Bosnian mobster (1963–2007)

Ramiz Delalić (Рамиз Делалић; 15 February 1963 – 27 June 2007), widely known by his nickname Ćelo (Ћело, /sh/), was a Bosnian underworld figure and wartime ARBiH officer who commanded Sarajevo’s 9th Brigade. Delalić gained notoriety as the main suspect who stood trial before a local court for the killing of Nikola Gardović on 1 March 1992, but was killed in 2007 before the trial concluded.

==Activities==
Ramiz Delalić and Mušan "Caco" Topalović were among several Sarajevo underworld figures who became involved in the city’s early wartime defence structures. Delalić was associated with the ARBiH 9th Motorised Brigade, while Topalović commanded the 10th Mountain Brigade. The 9th Brigade was formed as a result of the merging of the 3rd and 7th Mountain Brigade. Delalić is described as its deputy commander under Suljo Imsirović, although he was informally considered at times to be its commander.
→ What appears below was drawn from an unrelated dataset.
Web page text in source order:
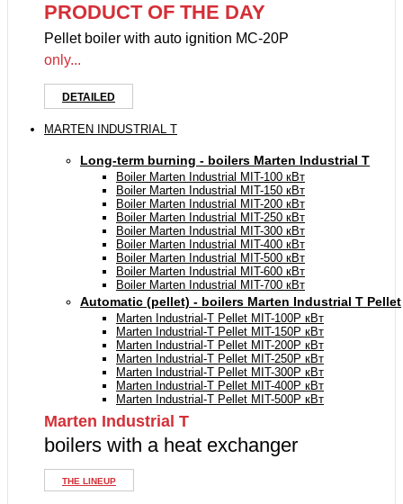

Both formations later gained reputations for criminality and lack of discipline; the ICTY Halilović case referred to the 9th and 10th Brigades as having “notorious reputations for being criminal and uncontrolled in behaviour.” In addition to guarding key positions on Mount Trebević, their gangs "requisitioned" private vehicles; kidnapped men to dig trenches at the front; murdered, raped and robbed with impunity.

In October 1993, Bosnian authorities moved against these rogue command structures during "Operation Trebević 2" and Delalić was jailed on charges connected to his unit’s criminal activity in Sarajevo.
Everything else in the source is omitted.